Watchdog Opens Probe into AIG’s Payout to Partners

A U.S. government investigator is opening a probe into disclosures made as part of the government's rescue of American International Group Inc. when the company's trading partners were paid billions in November 2008.

Source: Source: WSJ | Published on January 26, 2010

Neil Barofsky, the special inspector general for the $700 billion Troubled Asset Relief Program, plans to tell a U.S. House panel Wednesday that he is investigating whether there was any "misconduct relating to the disclosure or lack thereof" surrounding the deals, in which banks who had traded with the giant insurer got paid in full on $62 billion in bets on soured mortgage securities.

Mr. Barofsky said he is also reviewing the Federal Reserve's cooperation with his office. Issues raised in recent weeks "call into question whether the government has been and is being as transparent as possible with the American people," he said in prepared remarks for a Wednesday hearing before the House Committee on Oversight and Government Reform.

The probe is likely to ratchet up the heat on the Federal Reserve, which lately has been under some of the most intense scrutiny from Congress it has ever faced. Chairman Ben Bernanke is the focus of a heated debate in the U.S. Senate over whether he should be confirmed to serve a second term as head of the central bank.

The Fed's New York office has been a main overseer of the U.S. bailout of AIG. Wednesday's hearing will include testimony from Treasury Secretary Timothy Geithner and the top lawyer from the Federal Reserve Bank of New York, which Mr. Geithner headed when AIG was first rescued.

Panel Republicans, in a memo prepared for the hearing and distributed Monday, said Mr. Geithner "needs to explain his role" in the November 2008 negotiations between the government and AIG to help stabilize the insurer by paying off its counterparties at 100 cents on the dollar.

A Federal Reserve spokeswoman said Mr. Bernanke last week invited a top-to-bottom review of AIG-related matters by a congressional watchdog group, offering to make all resources available. The New York Fed on Monday night said that it "has fully cooperated with the Special Inspector General for TARP and will continue to do so."

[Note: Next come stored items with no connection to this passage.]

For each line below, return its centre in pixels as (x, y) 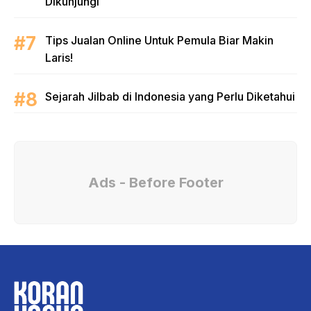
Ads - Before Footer (155, 183)
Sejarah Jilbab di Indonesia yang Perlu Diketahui (170, 96)
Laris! (59, 58)
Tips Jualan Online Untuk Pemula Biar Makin (159, 40)
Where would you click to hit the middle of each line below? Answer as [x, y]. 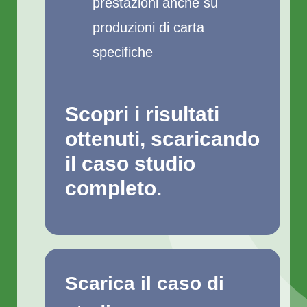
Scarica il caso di [145, 283]
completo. [113, 188]
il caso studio [130, 163]
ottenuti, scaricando [162, 139]
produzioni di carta [148, 27]
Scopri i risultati [142, 114]
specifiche [123, 52]
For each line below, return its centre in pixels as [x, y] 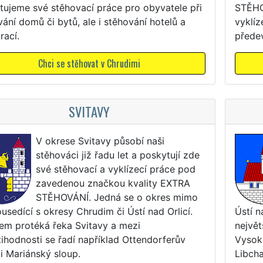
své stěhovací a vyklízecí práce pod [115, 169]
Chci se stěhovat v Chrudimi [89, 63]
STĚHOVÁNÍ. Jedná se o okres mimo [117, 197]
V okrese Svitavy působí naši [100, 141]
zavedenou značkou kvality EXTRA [113, 183]
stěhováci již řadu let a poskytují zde [117, 155]
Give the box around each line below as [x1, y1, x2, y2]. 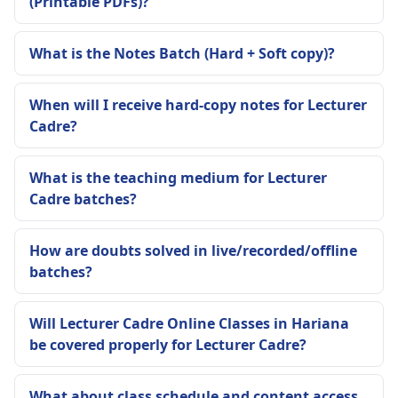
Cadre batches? [29, 189, 137, 209]
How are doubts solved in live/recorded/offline [29, 241, 357, 260]
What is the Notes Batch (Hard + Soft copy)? [29, 44, 335, 63]
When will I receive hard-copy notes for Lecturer [29, 95, 367, 115]
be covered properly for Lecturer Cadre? [29, 335, 306, 354]
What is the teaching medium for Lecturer [29, 168, 327, 187]
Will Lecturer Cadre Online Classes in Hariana [29, 314, 349, 333]
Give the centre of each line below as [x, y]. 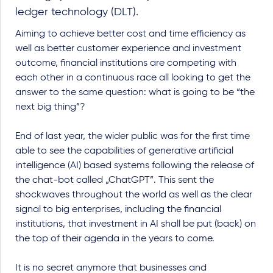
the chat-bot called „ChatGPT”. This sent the [115, 180]
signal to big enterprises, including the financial [118, 209]
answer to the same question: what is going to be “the [135, 92]
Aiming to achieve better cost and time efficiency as [130, 34]
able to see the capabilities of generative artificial [124, 151]
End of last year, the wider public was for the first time [133, 136]
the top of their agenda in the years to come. [115, 239]
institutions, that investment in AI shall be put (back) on [136, 224]
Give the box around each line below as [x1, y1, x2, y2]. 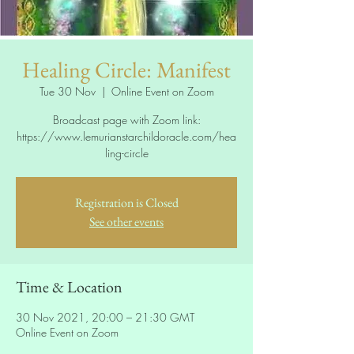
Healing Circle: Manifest [22, 55, 231, 84]
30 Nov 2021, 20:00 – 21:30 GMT [16, 309, 194, 325]
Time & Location [16, 276, 122, 297]
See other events [89, 213, 164, 230]
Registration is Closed [74, 194, 179, 211]
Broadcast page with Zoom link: [52, 111, 201, 127]
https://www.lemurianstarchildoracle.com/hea [17, 128, 236, 144]
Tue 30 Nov [39, 83, 96, 99]
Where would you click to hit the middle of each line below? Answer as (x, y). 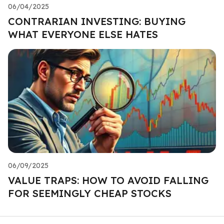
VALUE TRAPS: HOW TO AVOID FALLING (108, 180)
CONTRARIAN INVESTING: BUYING (97, 21)
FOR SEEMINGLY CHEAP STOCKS (90, 193)
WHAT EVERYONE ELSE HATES (83, 34)
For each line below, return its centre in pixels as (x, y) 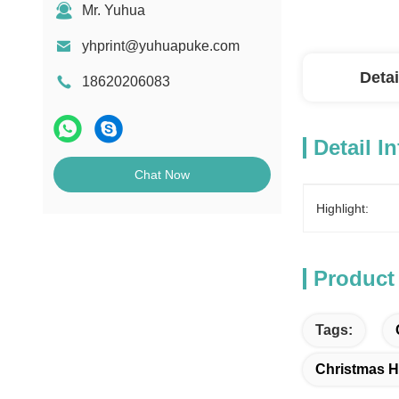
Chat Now (162, 175)
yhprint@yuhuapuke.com (161, 46)
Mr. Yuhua (114, 10)
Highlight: (342, 208)
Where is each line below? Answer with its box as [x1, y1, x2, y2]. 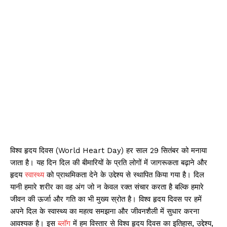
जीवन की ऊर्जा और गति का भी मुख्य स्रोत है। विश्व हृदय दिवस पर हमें [10, 195, 202, 204]
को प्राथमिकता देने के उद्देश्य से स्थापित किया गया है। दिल [44, 170, 204, 180]
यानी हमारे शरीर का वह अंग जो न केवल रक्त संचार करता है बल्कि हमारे [10, 182, 204, 192]
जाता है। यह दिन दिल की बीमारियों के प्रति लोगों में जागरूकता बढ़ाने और [10, 158, 207, 168]
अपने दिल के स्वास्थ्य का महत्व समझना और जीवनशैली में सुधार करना [10, 207, 199, 216]
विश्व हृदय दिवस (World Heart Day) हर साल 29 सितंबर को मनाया [10, 146, 207, 156]
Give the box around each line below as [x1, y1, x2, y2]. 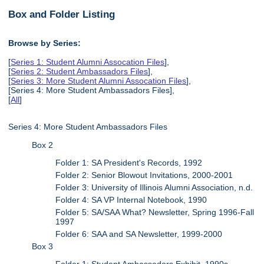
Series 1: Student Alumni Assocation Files [11, 57, 165, 67]
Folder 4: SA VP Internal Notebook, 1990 [55, 195, 207, 205]
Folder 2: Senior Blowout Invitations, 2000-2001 [55, 170, 233, 180]
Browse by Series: [8, 38, 81, 48]
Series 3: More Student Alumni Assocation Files [11, 75, 187, 85]
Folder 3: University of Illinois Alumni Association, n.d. [55, 183, 253, 193]
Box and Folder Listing [8, 8, 115, 20]
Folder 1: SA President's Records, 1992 [55, 158, 203, 168]
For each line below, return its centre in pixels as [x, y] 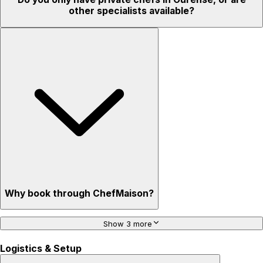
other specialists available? [131, 11]
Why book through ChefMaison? [79, 193]
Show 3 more [127, 224]
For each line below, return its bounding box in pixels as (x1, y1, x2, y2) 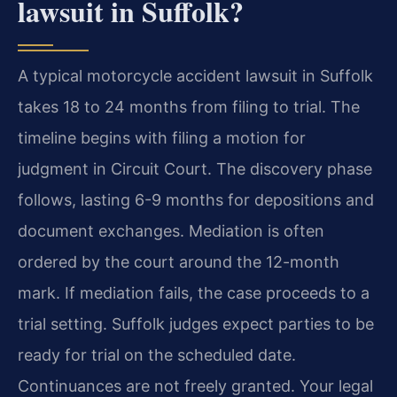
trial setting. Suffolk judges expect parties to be (18, 315, 374, 334)
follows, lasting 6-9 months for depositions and (18, 191, 374, 210)
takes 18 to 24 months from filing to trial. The (18, 97, 360, 117)
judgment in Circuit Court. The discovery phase (18, 160, 372, 179)
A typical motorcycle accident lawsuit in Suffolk (18, 66, 373, 86)
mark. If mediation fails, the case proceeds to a (18, 284, 370, 303)
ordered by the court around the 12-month (18, 253, 339, 272)
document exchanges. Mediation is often (18, 222, 324, 241)
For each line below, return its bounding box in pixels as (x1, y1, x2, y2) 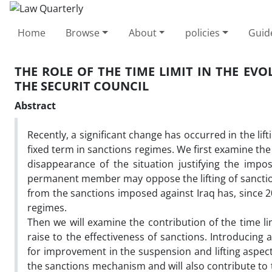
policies (185, 25, 220, 39)
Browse (66, 25, 100, 39)
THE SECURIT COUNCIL (15, 77, 149, 94)
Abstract (15, 98, 56, 112)
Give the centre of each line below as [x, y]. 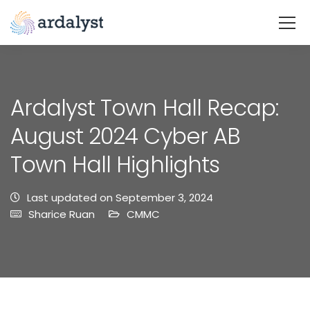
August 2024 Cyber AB [125, 136]
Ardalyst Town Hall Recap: [145, 108]
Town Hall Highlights [115, 164]
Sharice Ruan [62, 214]
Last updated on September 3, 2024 [120, 198]
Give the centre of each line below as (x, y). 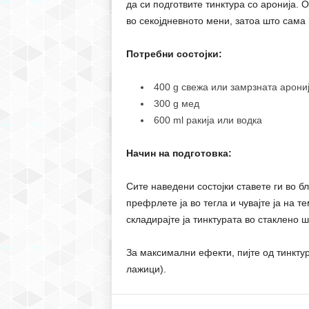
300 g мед (176, 104)
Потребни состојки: (174, 54)
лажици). (146, 269)
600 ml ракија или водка (208, 120)
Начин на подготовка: (179, 153)
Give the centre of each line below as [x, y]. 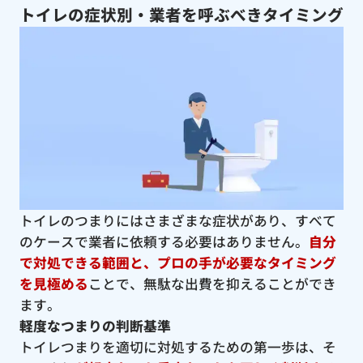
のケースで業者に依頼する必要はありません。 [164, 241]
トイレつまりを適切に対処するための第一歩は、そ [177, 346]
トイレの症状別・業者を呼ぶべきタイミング [181, 15]
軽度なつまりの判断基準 [95, 325]
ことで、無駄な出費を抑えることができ [212, 283]
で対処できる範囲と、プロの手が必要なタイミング [177, 262]
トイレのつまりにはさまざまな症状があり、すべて [177, 220]
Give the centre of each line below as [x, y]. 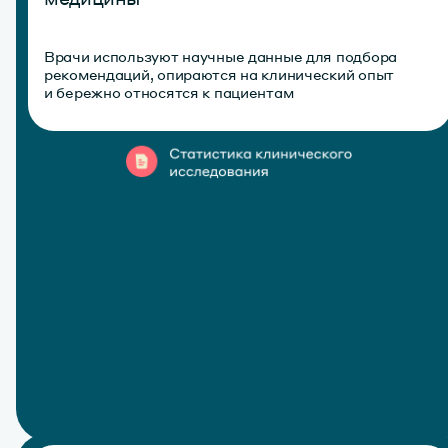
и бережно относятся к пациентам [169, 92]
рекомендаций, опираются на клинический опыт [219, 74]
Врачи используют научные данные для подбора [220, 56]
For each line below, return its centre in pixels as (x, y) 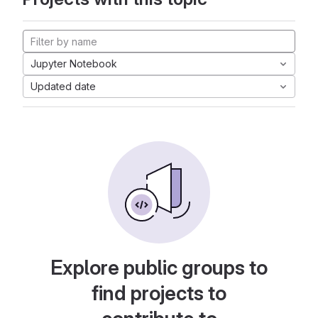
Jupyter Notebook (74, 64)
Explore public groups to (159, 268)
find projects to (159, 293)
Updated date (63, 86)
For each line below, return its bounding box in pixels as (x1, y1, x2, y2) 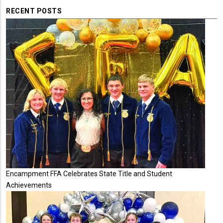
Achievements (6, 181, 52, 190)
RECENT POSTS (6, 7, 62, 15)
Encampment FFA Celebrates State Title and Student (6, 170, 172, 178)
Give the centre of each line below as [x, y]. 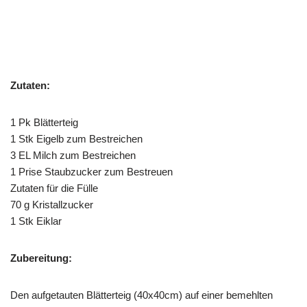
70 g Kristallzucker [52, 204]
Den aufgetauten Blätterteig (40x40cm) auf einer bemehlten [142, 295]
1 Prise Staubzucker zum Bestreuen [91, 171]
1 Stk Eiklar [36, 221]
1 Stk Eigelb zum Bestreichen [76, 138]
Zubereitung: [41, 258]
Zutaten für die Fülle [54, 188]
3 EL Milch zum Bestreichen [73, 155]
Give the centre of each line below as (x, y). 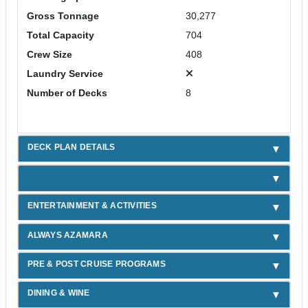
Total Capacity (60, 35)
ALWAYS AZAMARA (67, 235)
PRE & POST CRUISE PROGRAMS (96, 264)
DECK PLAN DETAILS (71, 147)
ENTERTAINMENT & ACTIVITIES (92, 206)
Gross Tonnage (63, 16)
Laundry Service (65, 74)
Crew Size (49, 55)
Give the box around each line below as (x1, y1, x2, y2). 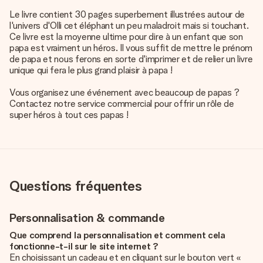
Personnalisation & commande (9, 211, 165, 225)
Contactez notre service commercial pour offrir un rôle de (9, 98, 234, 109)
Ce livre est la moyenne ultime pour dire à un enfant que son (9, 31, 243, 42)
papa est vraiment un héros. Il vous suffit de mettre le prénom (9, 42, 253, 53)
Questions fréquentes (9, 177, 142, 194)
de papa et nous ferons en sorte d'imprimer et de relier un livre (9, 53, 253, 65)
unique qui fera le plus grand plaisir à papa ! (9, 65, 173, 76)
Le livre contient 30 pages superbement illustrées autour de (9, 9, 245, 20)
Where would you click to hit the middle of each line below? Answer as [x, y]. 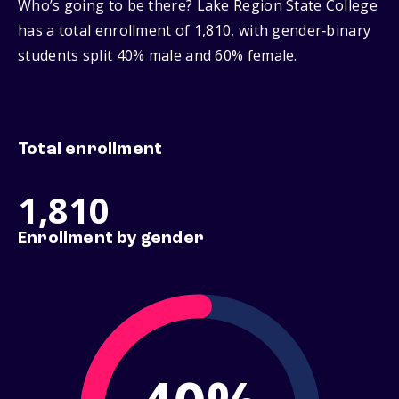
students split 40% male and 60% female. [158, 56]
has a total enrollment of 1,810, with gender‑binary [195, 31]
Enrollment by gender [111, 239]
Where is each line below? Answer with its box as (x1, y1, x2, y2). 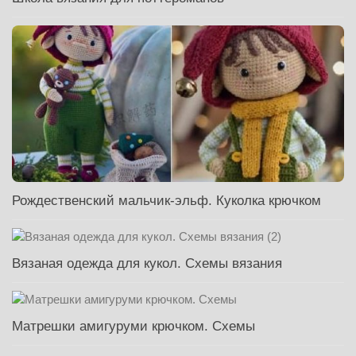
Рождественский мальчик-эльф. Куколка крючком (12, 193, 321, 208)
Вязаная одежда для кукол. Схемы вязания (12, 256, 282, 271)
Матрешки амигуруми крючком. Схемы (12, 319, 255, 334)
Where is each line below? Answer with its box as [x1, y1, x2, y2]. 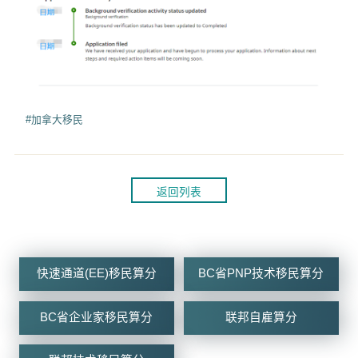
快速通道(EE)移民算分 [36, 267, 157, 280]
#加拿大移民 [26, 113, 84, 125]
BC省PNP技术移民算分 [198, 267, 324, 280]
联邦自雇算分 [225, 310, 297, 324]
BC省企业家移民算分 [40, 310, 153, 324]
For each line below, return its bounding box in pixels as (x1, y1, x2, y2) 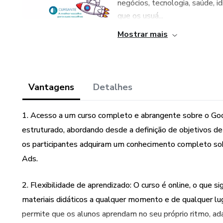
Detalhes (93, 81, 132, 93)
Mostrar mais (117, 29, 168, 40)
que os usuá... (117, 10, 163, 21)
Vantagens (28, 81, 74, 93)
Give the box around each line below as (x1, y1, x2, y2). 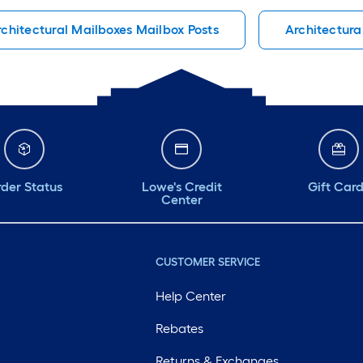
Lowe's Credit (141, 179, 222, 194)
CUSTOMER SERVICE (155, 255, 260, 269)
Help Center (155, 288, 226, 304)
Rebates (155, 321, 203, 336)
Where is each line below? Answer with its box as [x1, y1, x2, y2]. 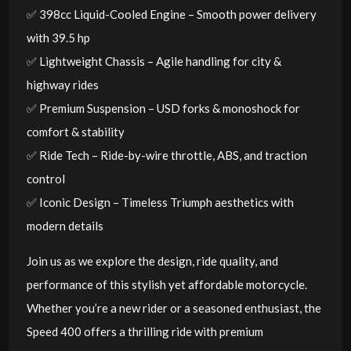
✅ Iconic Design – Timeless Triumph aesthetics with [26, 194, 294, 209]
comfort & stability [26, 124, 125, 139]
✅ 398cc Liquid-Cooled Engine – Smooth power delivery [26, 6, 317, 21]
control [26, 171, 65, 186]
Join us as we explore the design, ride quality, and [26, 253, 278, 268]
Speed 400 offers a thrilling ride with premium [26, 324, 263, 338]
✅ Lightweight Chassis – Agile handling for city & [26, 53, 281, 68]
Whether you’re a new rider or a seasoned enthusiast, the [26, 300, 321, 315]
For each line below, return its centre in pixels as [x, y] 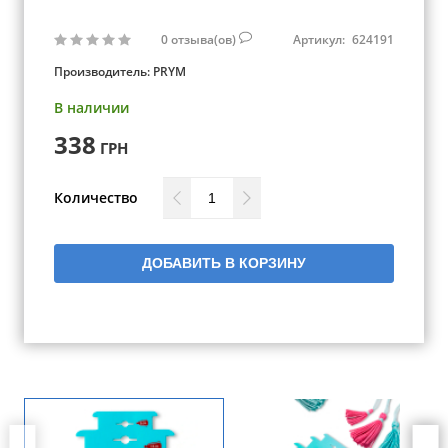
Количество [96, 197]
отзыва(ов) [205, 39]
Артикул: [320, 39]
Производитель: [103, 71]
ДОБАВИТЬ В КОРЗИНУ [224, 263]
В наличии [91, 107]
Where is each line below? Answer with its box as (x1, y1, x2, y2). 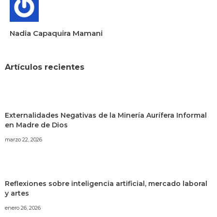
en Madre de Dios (5, 120, 68, 129)
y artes (5, 188, 29, 198)
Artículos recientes (5, 62, 84, 72)
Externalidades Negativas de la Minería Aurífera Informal (5, 110, 207, 120)
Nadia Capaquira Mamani (10, 28, 103, 38)
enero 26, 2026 (5, 204, 41, 211)
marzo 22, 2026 (5, 136, 42, 143)
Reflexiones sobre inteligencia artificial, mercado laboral (5, 179, 207, 188)
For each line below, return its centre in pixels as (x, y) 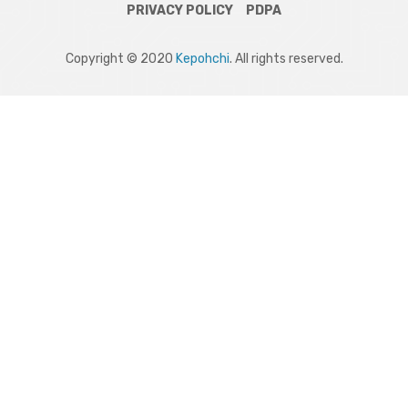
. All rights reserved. (286, 59)
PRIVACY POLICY (179, 11)
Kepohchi (202, 59)
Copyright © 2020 (120, 59)
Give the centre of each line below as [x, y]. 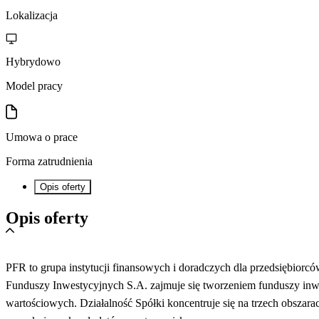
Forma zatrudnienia [49, 161]
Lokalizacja [32, 15]
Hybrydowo [33, 61]
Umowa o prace [42, 137]
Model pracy [34, 85]
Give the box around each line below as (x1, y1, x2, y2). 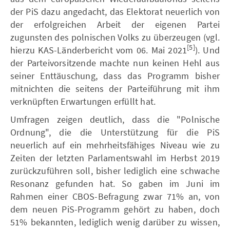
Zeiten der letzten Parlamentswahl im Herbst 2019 (10, 151, 220, 164)
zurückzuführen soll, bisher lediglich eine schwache (10, 164, 220, 177)
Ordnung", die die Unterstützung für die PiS (10, 126, 220, 138)
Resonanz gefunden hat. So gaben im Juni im (10, 177, 220, 189)
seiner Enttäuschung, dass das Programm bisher (10, 69, 220, 82)
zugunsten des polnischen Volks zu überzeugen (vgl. (10, 31, 220, 43)
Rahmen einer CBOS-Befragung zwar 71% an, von (10, 190, 220, 202)
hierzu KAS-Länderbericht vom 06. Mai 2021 (10, 44, 187, 56)
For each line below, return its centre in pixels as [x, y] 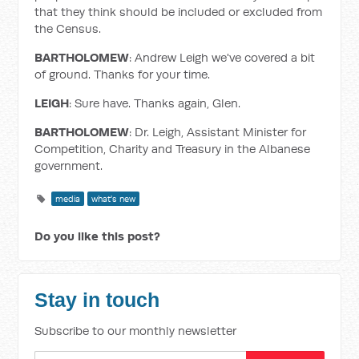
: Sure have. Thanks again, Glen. [155, 103]
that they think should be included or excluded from [179, 12]
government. [69, 165]
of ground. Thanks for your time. [123, 74]
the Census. [68, 28]
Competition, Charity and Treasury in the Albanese [173, 149]
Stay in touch [97, 300]
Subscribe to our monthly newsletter [136, 331]
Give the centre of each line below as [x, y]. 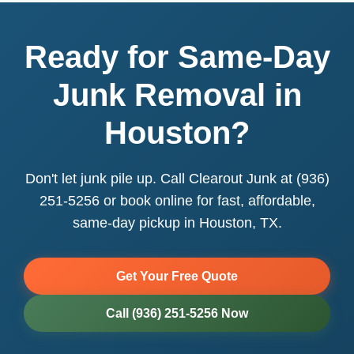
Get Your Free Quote [177, 276]
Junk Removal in [177, 95]
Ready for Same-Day [177, 57]
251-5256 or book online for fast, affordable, [177, 201]
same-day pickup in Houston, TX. [177, 223]
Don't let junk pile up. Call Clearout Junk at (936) [177, 179]
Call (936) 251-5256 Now [177, 313]
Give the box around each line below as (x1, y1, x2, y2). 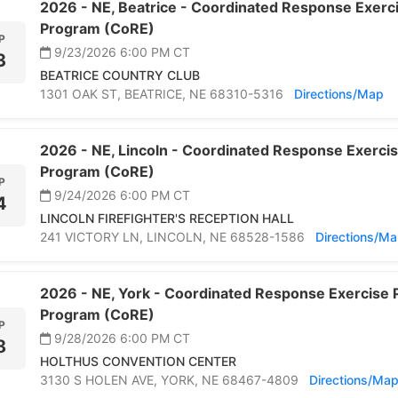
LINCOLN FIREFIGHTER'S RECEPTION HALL (40, 211, 294, 227)
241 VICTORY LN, (40, 229, 147, 245)
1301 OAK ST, (40, 86, 124, 102)
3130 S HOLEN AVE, (40, 372, 161, 388)
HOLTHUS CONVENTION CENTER (40, 354, 236, 370)
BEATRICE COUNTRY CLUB (40, 68, 200, 84)
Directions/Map (294, 86, 384, 102)
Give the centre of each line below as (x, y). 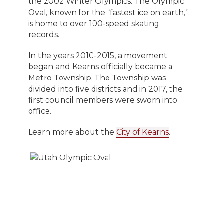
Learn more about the (72, 132)
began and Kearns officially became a (100, 66)
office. (39, 111)
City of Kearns (142, 132)
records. (44, 34)
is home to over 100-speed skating (93, 23)
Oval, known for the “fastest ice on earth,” (108, 12)
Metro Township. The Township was (97, 77)
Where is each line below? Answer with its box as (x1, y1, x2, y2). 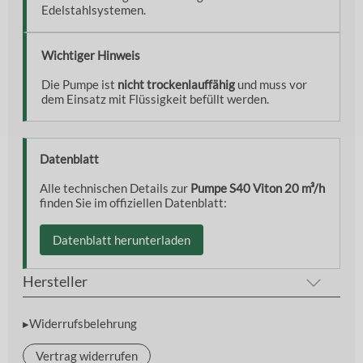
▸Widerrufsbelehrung (23, 316, 137, 331)
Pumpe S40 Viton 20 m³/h (190, 181, 325, 196)
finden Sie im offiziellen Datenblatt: (40, 195, 227, 211)
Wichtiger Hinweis (41, 48, 140, 63)
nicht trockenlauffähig (117, 77, 235, 92)
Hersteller (23, 272, 88, 291)
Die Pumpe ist (41, 77, 117, 92)
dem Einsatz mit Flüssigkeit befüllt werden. (41, 92, 269, 107)
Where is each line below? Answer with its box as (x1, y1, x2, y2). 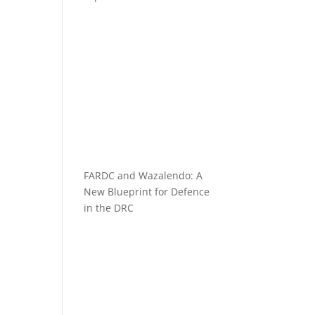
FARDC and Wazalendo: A (84, 169, 203, 182)
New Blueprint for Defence (84, 185, 210, 198)
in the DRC (84, 201, 134, 214)
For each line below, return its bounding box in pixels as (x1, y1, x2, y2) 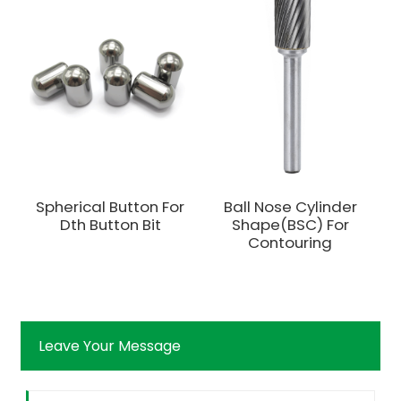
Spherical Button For (36, 195, 185, 218)
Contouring (248, 231, 333, 253)
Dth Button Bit (59, 213, 161, 235)
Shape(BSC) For (231, 213, 349, 235)
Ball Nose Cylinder (223, 195, 357, 218)
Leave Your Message (38, 335, 181, 356)
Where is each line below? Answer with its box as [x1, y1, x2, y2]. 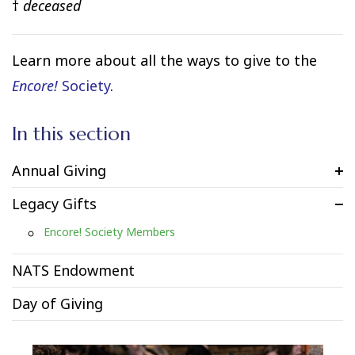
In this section [12, 122, 131, 147]
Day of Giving [12, 294, 103, 314]
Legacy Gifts [12, 194, 97, 214]
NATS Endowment [12, 261, 135, 281]
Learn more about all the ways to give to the [12, 51, 317, 71]
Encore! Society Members [44, 224, 175, 240]
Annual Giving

Among the issues that have emerged in recent weeks and months are why the Fed resisted releasing the names of AIG's trading partners and why it was reluctant to acknowledge that they received 100 cents on the dollar when they agreed to tear up their contracts with AIG.

The Republican memo cites a New York Fed employee's email from March of last year acknowledging the names of AIG's trading partners would likely come out. "There were too many people involved in the deals—too many counterparties, too many lawyers and advisors, too many people from AIG—to keep a determined Congress from the information," James Bergin emailed.

The Treasury Department has said Mr. Geithner wasn't involved in the discussions over whether AIG should publicly disclose the names of its trading partners, which included Goldman Sachs Group Inc. among others. Thomas Baxter, general counsel for the New York Fed, told congressional investigators that the discussions didn't reach the level of Mr. Geithner.

New documents reviewed by The Wall Street Journal further suggest that New York Fed officials were reluctant to disclose in writing that AIG's counterparties were being paid off at 100%.

In November 2008, a Fed official urged deleting a reference to the 100% payouts from a request for proposals being sent to service providers. The RFP was for the so-called Maiden Lane III structure, formed to facilitate the New York Fed's financial assistance to AIG.

A draft of the RFP said that "As consideration for the transactions, the counterparties will be paid aggregate consideration equal to the total notional exposure ..." But an email from a New York Fed official, Alejandro LaTorre, says: "Let's eliminate the second sentence that starts with 'As consideration....' As a matter of course, we do not want to disclose that the concession is at par unless absolutely necessary. In this case, not sure it is necessary because this has nothing really to do with the ML III structure." The sentence was subsequently deleted from the draft RFP, according to documents. Rep. Darrell Issa of California, the committee's top Republican, criticized the deletion as "secretive."

A Fed spokeswoman pointed to an earlier comment in which the Fed denied that it encouraged AIG to withhold information, and said that the 100% payouts to AIG's counterparties were "widely understood at the time." The RFP was intended for a limited number of potential service providers, and the amounts paid to counterparties were not relevant for those bidding to provide services, according to the New York Fed.